Judge: William A. Crowfoot, Case: 24NNCV04221, Date: 2025-04-16 Tentative Ruling
Case Number: 24NNCV04221 Hearing Date: April 16, 2025 Dept: 3
SUPERIOR COURT OF THE STATE OF
CALIFORNIA
FOR THE COUNTY OF LOS ANGELES - NORTHEAST
DISTRICT
I. INTRODUCTION
On September
11, 2024, Sompo America Insurance Company (“Sompo”) filed this subrogation
action for damages based upon negligence, breach of oral and implied contract,
trespass, and nuisance against defendant Justin Shaak (“Shaak”). Sompo alleges
that it was the property insurer for StepStone Hospitality, Inc. and its
property, the Hotel Amarano (“Hotel”), and that Shaak caused $454,986.72 in
damages to the Hotel by placing an object on a sprinkler head in one of the
Hotel’s rooms. (Compl., ¶¶ 11-12.)
On
February 10, 2025, Shaak filed the operative First Amended Cross-Complaint (“FACC”)
against moving party Warner Bros. Discovery, Inc. (“Warner Bros.”) for
equitable, implied, and comparative indemnity, contribution, and declaratory
relief.
On
March 6, 2025, Warner Bros. filed this demurrer to the FACC and each cause of
action on the grounds that it fails to state facts sufficient to constitute a
cause of action.
On
April 2, 2025, Shaak filed an opposition brief.
On
April 9, 2025, Warner Bros. filed a reply brief.
II. LEGAL
STANDARDS
A demurrer may be brought if
insufficient facts are stated to support the cause of action asserted. (Code
Civ. Proc., § 430.10, subd. (e).) However, a demurrer tests the legal
sufficiency of the pleadings and will be sustained only where the pleading is
defective on its face. (City of
Atascadero v.

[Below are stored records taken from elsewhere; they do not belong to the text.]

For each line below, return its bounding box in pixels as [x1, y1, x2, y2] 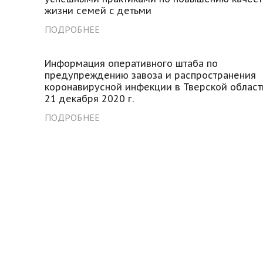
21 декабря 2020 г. [45, 92, 134, 104]
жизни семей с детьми [45, 4, 151, 16]
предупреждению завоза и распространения [45, 69, 256, 81]
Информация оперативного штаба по [45, 57, 218, 69]
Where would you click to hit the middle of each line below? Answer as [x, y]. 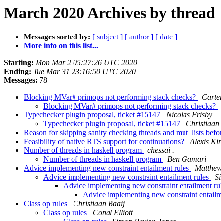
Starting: [19, 63]
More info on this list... [61, 46]
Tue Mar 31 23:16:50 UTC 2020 [84, 72]
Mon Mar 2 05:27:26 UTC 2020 [86, 63]
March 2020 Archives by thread [110, 13]
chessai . [161, 150]
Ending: [18, 72]
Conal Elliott [113, 213]
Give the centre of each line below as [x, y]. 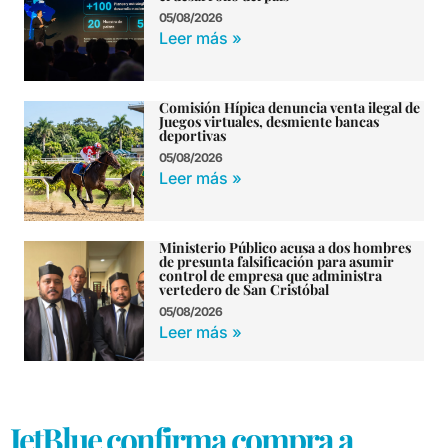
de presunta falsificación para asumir [276, 262]
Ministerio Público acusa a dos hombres [285, 248]
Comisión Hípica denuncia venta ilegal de [289, 108]
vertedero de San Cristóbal [244, 290]
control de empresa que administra [270, 276]
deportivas [192, 136]
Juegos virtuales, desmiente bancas [269, 122]
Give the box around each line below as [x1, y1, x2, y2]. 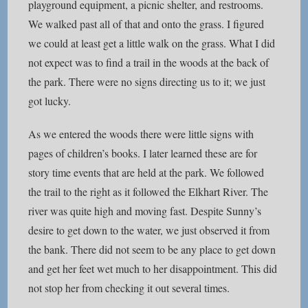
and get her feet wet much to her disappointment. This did [28, 261, 278, 276]
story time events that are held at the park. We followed [28, 165, 265, 179]
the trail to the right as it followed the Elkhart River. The [28, 184, 269, 199]
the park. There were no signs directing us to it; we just [28, 74, 266, 89]
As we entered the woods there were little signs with [28, 126, 254, 141]
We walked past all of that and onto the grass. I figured [28, 16, 265, 31]
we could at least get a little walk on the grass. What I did [28, 36, 276, 50]
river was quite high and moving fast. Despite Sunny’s [28, 203, 262, 218]
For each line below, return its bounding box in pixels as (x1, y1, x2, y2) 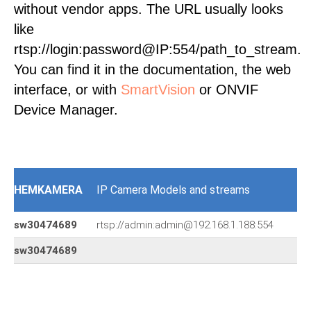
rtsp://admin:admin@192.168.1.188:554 (96, 219, 274, 231)
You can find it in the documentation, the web (14, 62, 291, 77)
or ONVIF (195, 82, 258, 97)
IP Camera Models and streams (96, 183, 250, 196)
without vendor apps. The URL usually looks (14, 1, 283, 17)
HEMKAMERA (14, 183, 83, 196)
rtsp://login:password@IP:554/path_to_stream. (14, 42, 301, 57)
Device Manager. (14, 102, 118, 117)
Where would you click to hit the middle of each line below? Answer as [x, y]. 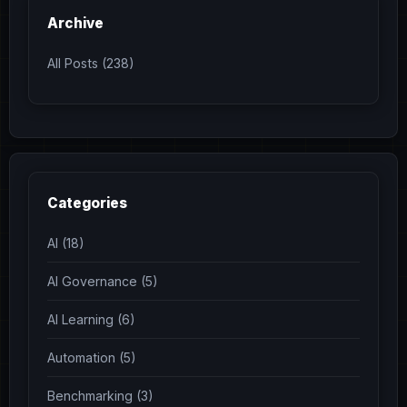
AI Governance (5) [103, 281]
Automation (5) [92, 357]
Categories [87, 203]
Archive [75, 24]
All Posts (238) [91, 64]
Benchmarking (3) [100, 395]
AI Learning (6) [91, 319]
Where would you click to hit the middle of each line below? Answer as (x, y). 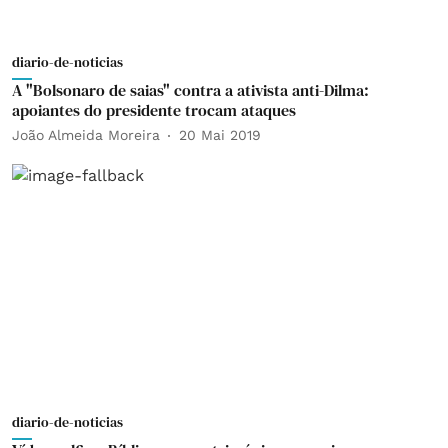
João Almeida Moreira (86, 135)
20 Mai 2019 (220, 135)
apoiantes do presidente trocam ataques (154, 109)
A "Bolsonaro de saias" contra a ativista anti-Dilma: (190, 89)
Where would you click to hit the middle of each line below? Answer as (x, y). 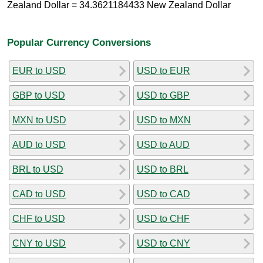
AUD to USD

Merrill Lynch, Pierce, Fenner & Smith, Inc. (1998) 68
Cal.App.4th 445, 459.) “We treat the demurrer as admitting all material facts
properly pleaded but not contentions, deductions or conclusions of fact or law.
We accept the factual allegations of the complaint as true and also consider
matters which may be judicially noticed. [Citation.]” (Mitchell v. California Department of Public Health (2016) 1
Cal.App.5th 1000, 1007; Del E. Webb Corp.
v. Structural Materials Co. (1981) 123 Cal.App.3d 593, 604 [“the facts
alleged in the pleading are deemed to be true, however improbable they may
be”].) Allegations are to be liberally construed. (Code Civ. Proc., § 452.) In
construing the allegations, the court is to give effect to specific factual
allegations that may modify or limit inconsistent general or conclusory
allegations. (Financial Corporation of
America v. Wilburn (1987) 189 Cal.App.3rd 764, 769.)
III. DISCUSSION
The elements of a cause of action for
indemnity/contribution are (1) a showing of fault on the part of the indemnitor
and (2) resulting damages to the indemnitee for which the indemnitor is
contractually or equitably responsible. (Expressions at Rancho Niguel Assn.
v. Ahmanson Developments, Inc. (2001) 86 Cal.App.4th 1135, 1139, citing Gouvis
Engineering v. Superior Court (1995) 37 Cal.App.4th 642, 646. There can be
no indemnity without liability, meaning that the indemnitor and indemnitee must
share liability for the injury to another party. (Jocer Enterprises, Inc. v.
Price (2010) 183 Cal.App.4th 559, 573.)
Warner Bros.
argues that Shaak fails to allege any facts establishing any basis for
indemnity or contribution because Shaak merely alleges that he had traveled to
California “in connection with his employment with [Warner Bros.]” and “was
within the course and scope of his employment” and “traveling to a meeting with
his employer … at the time that the incident occurred.” (FACC, ¶ 3.) Warner
Bros. contends that in order to establish vicarious liability, Shaak must
allege facts showing his actions were inherent in, incidental to, or created by
Warner Bro.'s business enterprise. (Demurrer, pp. 11-12.)
In
opposition, Shaak argues that Warner Bros.’ liability is established pursuant
to Labor Code section 2802 by alleging that he was an employee and acting
within the course and scope of his employment. Labor Code section 2802 states:
“An employer shall indemnify his or her employee for all necessary expenditures
or losses incurred by the employee in direct consequence of the discharge of
his or her duties, or of his or her obedience to the directions of the
employer, even though unlawful, unless the employee, at the time of obeying the
directions, believed them to be unlawful.” (Lab. Code, § 2802, subd. (a).)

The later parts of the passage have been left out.